Why is Math.random() not designed to be cryptographically secure?

I was one of the implementers of JScript and on the ECMA committee in the mid to late 1990s, so I can provide some historical perspective here.

The JavaScript Math.random() function is designed to return a floating point value between 0 and 1. It is widely known (or at least should be) that the output is not cryptographically secure

First off: the design of many RNG APIs is horrible. The fact that the .NET Random class can trivially be misused in multiple ways to produce long sequences of the same number is awful. An API where the natural way to use it is also the wrong way is a "pit of failure" API; we want our APIs to be pits of success, where the natural way and the right way are the same.

I think it is fair to say that if we knew then what we know now, the JS random API would be different. Even simple things like changing the name to "pseudorandom" would help, because as you note, in some cases the implementation details matter. At an architectural level, there are good reasons why you want random() to be a factory that returns an object representing a random or pseudo-random sequence, rather than simply returning numbers. And so on. Lessons learned.

Second, let's remember what the fundamental design purpose of JS was in the 1990s. Make the monkey dance when you move the mouse. We thought of inline expression scripts as normal, we thought of two-to-ten line script blocks as common, and the notion that someone might write a hundred lines of script on a page was really very unusual. I remember the first time I saw a ten thousand line JS program and my first question to the people who were asking me for help because it was so slow compared to their C++ version was some version of "are you insane?! 10KLOC JS?!"

The notion that anyone would need crypto randomness in JS was similarly insane. You need your monkey movements to be crypto strength unpredictable? Unlikely.

Also, remember that it was the mid 1990s. If you were not there for it, I can tell you it was a very different world than today as far as crypto was concerned... See export of cryptography.
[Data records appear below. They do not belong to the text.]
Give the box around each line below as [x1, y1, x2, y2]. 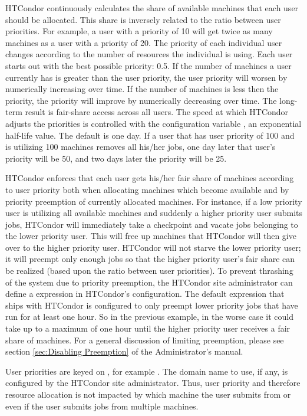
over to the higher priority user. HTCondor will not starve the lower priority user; [5, 241, 301, 253]
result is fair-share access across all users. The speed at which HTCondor [25, 106, 289, 118]
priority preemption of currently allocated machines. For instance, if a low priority [5, 195, 302, 207]
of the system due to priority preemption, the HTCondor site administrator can [5, 276, 293, 288]
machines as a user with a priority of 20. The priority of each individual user [5, 36, 282, 48]
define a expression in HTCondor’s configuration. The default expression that [5, 287, 285, 300]
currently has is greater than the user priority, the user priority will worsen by [5, 71, 288, 83]
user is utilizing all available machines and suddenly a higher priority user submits [5, 207, 302, 219]
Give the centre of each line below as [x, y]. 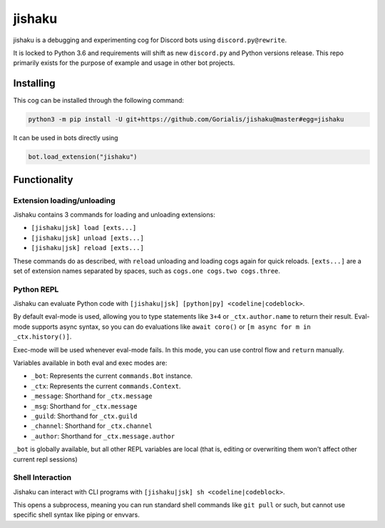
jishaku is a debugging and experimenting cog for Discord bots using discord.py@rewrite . [150, 40]
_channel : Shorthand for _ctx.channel [92, 426]
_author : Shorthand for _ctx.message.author [103, 436]
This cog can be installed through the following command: [99, 101]
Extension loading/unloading [64, 200]
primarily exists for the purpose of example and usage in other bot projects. [124, 63]
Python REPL [36, 289]
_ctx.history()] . [42, 337]
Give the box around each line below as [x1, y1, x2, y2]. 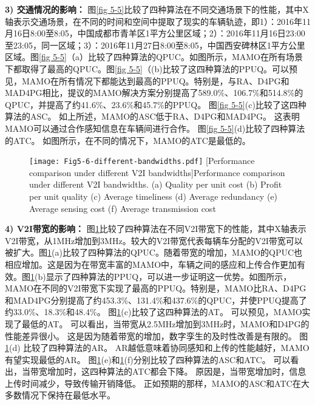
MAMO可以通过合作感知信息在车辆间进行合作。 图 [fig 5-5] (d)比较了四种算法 [5, 121, 305, 134]
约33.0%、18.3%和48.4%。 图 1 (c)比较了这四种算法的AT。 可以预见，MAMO [5, 305, 302, 318]
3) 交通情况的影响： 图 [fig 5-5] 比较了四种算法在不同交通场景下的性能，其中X [5, 3, 309, 15]
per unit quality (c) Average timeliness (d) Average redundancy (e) [29, 189, 278, 202]
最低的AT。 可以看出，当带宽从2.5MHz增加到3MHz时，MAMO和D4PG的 [21, 317, 310, 330]
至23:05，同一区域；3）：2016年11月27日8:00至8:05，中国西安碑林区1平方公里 [5, 38, 305, 51]
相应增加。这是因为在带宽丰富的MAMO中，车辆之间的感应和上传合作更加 [5, 257, 297, 270]
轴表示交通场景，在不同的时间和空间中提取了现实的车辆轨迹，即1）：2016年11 [5, 15, 311, 27]
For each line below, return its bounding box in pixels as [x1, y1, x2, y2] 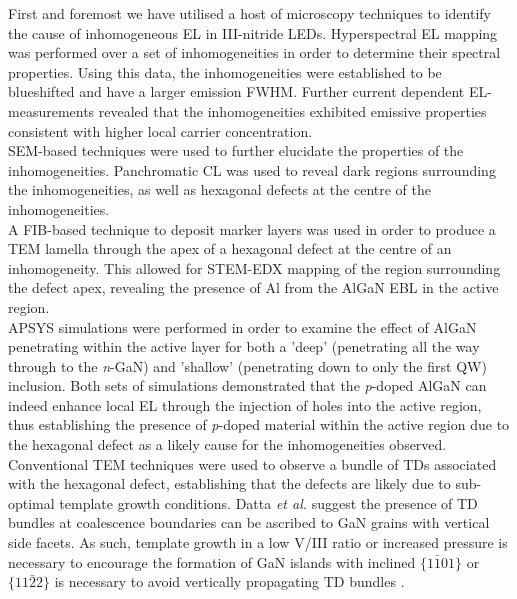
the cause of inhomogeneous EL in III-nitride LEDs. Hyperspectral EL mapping [8, 22, 498, 43]
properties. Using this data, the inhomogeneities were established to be [8, 61, 442, 82]
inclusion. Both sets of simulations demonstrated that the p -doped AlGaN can [8, 375, 487, 396]
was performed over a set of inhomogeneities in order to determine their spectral [8, 42, 501, 63]
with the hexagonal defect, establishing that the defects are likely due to [8, 473, 451, 494]
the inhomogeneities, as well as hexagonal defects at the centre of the [8, 179, 432, 200]
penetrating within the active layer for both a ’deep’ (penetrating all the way [8, 336, 480, 357]
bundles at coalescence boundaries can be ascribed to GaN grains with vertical [8, 512, 490, 533]
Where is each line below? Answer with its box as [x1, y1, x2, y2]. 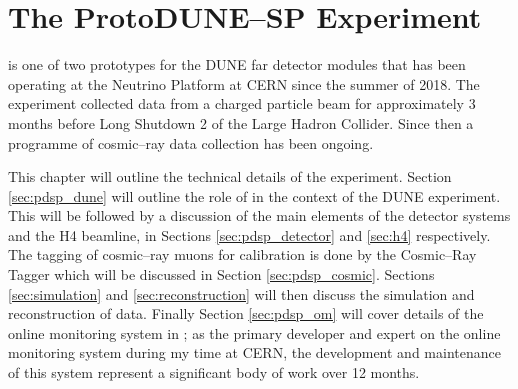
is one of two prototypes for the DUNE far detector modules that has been [8, 54, 466, 75]
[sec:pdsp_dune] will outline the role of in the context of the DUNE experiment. [8, 185, 501, 206]
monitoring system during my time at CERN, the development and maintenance [8, 342, 501, 363]
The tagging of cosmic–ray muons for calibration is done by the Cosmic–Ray [8, 244, 477, 265]
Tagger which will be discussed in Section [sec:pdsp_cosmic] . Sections [8, 264, 435, 285]
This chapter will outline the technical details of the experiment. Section [8, 166, 452, 187]
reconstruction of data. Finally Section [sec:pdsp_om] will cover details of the [8, 303, 484, 324]
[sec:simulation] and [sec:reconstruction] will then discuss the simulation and [8, 283, 475, 304]
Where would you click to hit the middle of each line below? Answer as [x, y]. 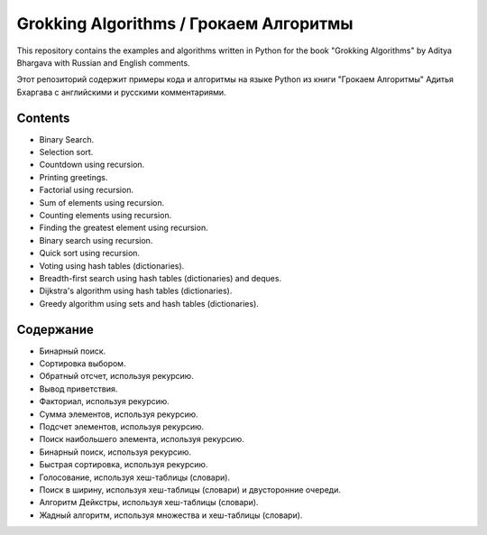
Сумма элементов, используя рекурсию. [119, 414]
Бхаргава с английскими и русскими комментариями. [121, 92]
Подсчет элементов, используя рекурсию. [122, 426]
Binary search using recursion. [96, 240]
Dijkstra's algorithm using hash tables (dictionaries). [136, 291]
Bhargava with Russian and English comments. [103, 62]
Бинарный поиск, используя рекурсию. [115, 452]
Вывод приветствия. [78, 389]
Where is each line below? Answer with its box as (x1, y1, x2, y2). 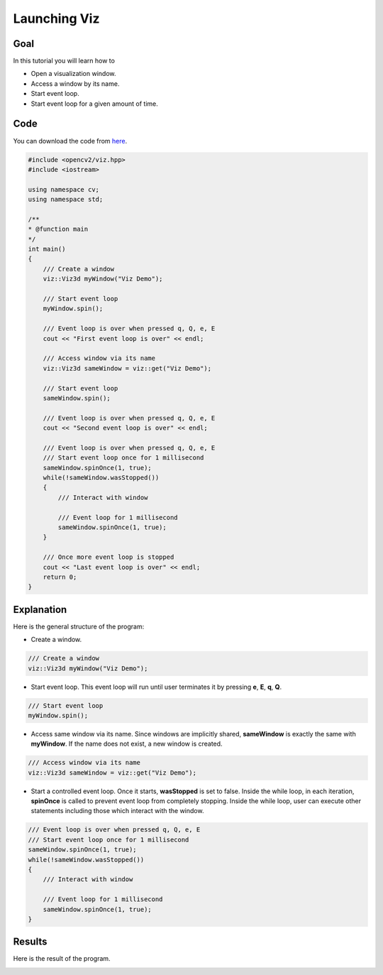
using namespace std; (28, 195, 104, 204)
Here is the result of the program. (13, 954, 111, 963)
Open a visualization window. (30, 70, 116, 78)
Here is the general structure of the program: (13, 622, 145, 631)
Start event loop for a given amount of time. (30, 99, 159, 108)
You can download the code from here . (13, 136, 128, 145)
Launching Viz (13, 11, 100, 26)
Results (13, 936, 48, 948)
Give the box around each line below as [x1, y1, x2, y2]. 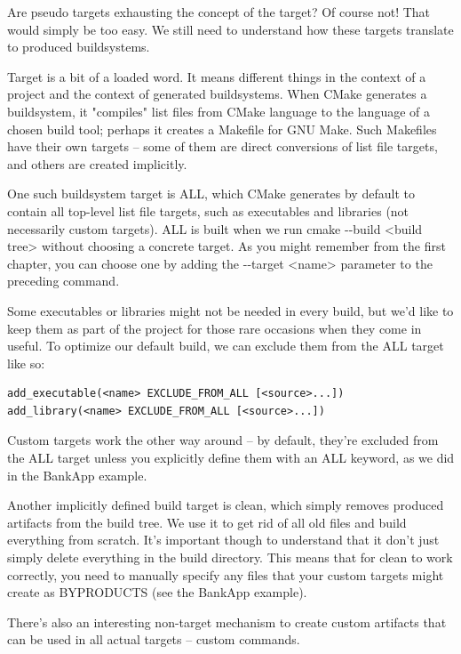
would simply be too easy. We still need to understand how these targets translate [7, 20, 454, 38]
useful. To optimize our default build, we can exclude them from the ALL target [7, 336, 444, 355]
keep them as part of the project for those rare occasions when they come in [7, 319, 422, 337]
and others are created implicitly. [7, 154, 187, 173]
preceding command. [7, 271, 120, 290]
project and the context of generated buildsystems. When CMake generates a [7, 85, 427, 103]
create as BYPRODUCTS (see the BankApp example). [7, 583, 307, 602]
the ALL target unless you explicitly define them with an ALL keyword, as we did [7, 448, 455, 467]
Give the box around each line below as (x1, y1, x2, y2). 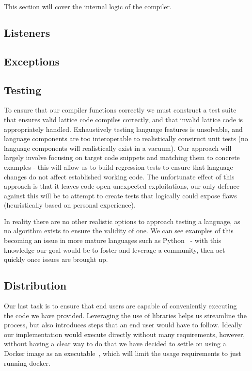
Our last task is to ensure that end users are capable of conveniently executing (4, 301, 237, 311)
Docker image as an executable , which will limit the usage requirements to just (4, 348, 241, 358)
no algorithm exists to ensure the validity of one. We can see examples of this (4, 226, 234, 236)
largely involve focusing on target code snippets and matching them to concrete (4, 152, 240, 162)
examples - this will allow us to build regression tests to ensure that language (4, 161, 233, 172)
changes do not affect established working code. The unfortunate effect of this (4, 171, 235, 181)
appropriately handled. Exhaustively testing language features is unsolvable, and (4, 124, 243, 134)
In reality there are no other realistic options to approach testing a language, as (4, 216, 240, 226)
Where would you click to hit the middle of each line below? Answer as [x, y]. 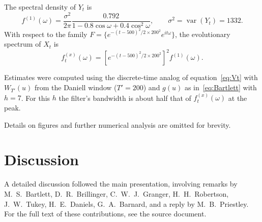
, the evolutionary [203, 34]
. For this [36, 98]
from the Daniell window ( [76, 87]
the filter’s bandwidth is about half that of [125, 98]
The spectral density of [40, 7]
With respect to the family [46, 34]
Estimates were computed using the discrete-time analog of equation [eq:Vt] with [131, 77]
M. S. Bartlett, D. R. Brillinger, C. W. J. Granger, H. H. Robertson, [117, 193]
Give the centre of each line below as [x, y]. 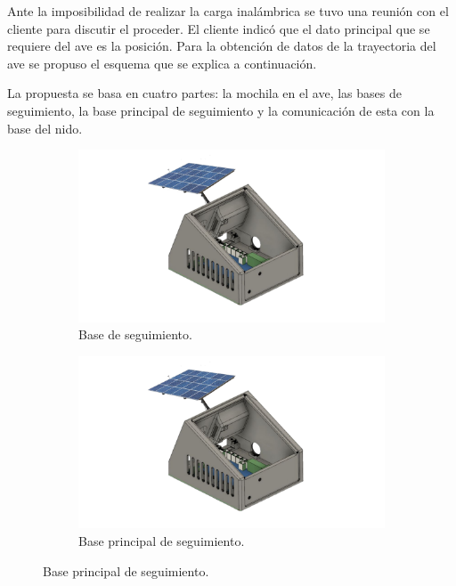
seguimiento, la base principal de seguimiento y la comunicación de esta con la [221, 110]
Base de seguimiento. [135, 334]
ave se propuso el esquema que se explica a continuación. [162, 63]
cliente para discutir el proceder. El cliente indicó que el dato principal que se [219, 28]
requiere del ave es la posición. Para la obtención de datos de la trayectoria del [222, 46]
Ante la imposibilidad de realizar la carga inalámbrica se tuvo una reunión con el [228, 11]
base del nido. [45, 128]
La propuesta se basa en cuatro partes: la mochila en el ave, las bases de [204, 93]
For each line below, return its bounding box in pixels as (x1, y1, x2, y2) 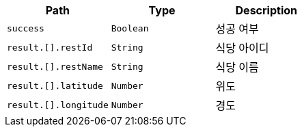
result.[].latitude (7, 80, 103, 91)
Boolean (111, 23, 149, 34)
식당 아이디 (215, 41, 269, 55)
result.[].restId (7, 42, 93, 53)
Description (235, 3, 297, 17)
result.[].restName (7, 61, 103, 72)
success (7, 23, 44, 34)
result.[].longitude (7, 99, 109, 110)
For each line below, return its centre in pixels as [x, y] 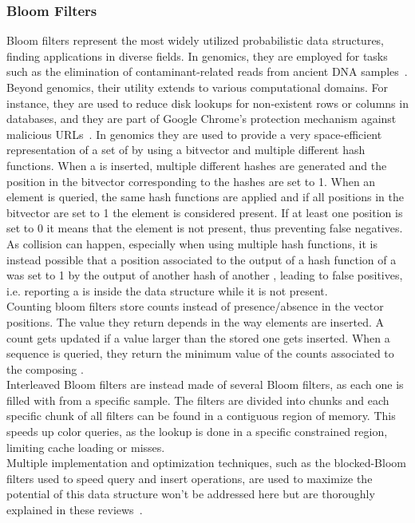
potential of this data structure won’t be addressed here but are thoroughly [191, 494]
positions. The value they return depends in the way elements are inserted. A [196, 321]
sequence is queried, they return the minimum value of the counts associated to [200, 353]
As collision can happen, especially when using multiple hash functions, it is [192, 243]
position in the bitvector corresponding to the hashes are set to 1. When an [191, 181]
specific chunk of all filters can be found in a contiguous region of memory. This [201, 416]
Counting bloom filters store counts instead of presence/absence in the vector [195, 306]
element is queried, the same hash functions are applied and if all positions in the [205, 197]

I would not have even considered putting crypto strength randomness into anything that shipped with the browser without getting a huge amount of legal advice from the MSLegal team. I didn't want to touch crypto with a ten foot pole in a world where shipping code was considered exporting munitions to enemies of the state. This sounds crazy from today's perspective, but that was the world that was.

why do browsers not replace it with a CSPRNG?

Browser authors do not have to provide a reason to NOT do a change. Changes cost money, and they take away effort from better changes; every change has a huge opportunity cost.

Rather, you have to provide an argument not just why making the change is a good idea, but why it is the best possible use of their time. This is a small-bang-for-the-buck change.

I understand that it could not be re-defined as a CSPRNG as the standard explicitly gives no guarantee for suitability for cryptographic use, but there seems to be no downside to doing it anyway

The downside is that developers are still in a situation where they cannot reliably know whether their randomness is crypto strength or not, and can even more easily fall into the trap of relying on a property that is not guaranteed by the standard. The proposed change doesn't actually fix the problem, which is a design problem.

Because there actually is a cryptographically secure alternative to Math.random():

window.crypto.getRandomValues(typedArray)

This allows the developer to use the right tool for the job. If you want to generate pretty pictures or loot drops for your game, use the fast Math.random(). When you need cryptographically secure random numbers, use the more expensive window.crypto.

JavaScript (JS) was invented in 1995.

1. Potentially illegal: cryptography was still under tight export control in 1995, so a good CSPRNG might not even have been legal to distribute in a browser.
2. Performance: historically, CSPRNGs (cryptographically secure pseudo-random number generators) are much slower than PRNGs, so why use a CSPRNG by default?
3. No security mindset: in 1995, SSL had just been invented. Virtually no servers supported it yet, the internet consisted of phone lines and it was used for public forums (BBSes) and MUDs. Encryption was something for intelligence agencies.
4. No need: web applications did not exist yet because JavaScript was just being invented. It was designed as an interpreted (thus slow) language to aid pages in being more dynamic. It wouldn't have crossed anyone's mind to use a slow (and barely-existent) CSPRNG by default for a random function.
5. So little need, in fact, that there was no alternative: JavaScript did not even have a generally supported API for a CSPRNG until December 2013, so proper cryptography in web applications was hardly possible until a few years ago.
6. Consistency: rather than changing an existing function to have a different meaning, they made a new function with a different name. You can access the CSPRNG now through crypto.getRandomValues.

In summary: legacy, but also speed and consistency. Insecure PRNGs are still much faster because you can't assume all hardware has AES support, nor depend on the availability or security of RDRAND.

Personally, I think it's time to swap out all random functions with CSPRNGs and rename the faster, insecure functions to something like fast_insecure_random(). They should only be needed by scientists or other people who do simulations that need lots of random numbers, but where predictability of the RNG is not an issue. But for a function with two decades of history, where an alternative has existed for only four years now (in 2018), I can understand why we are not at that point just yet.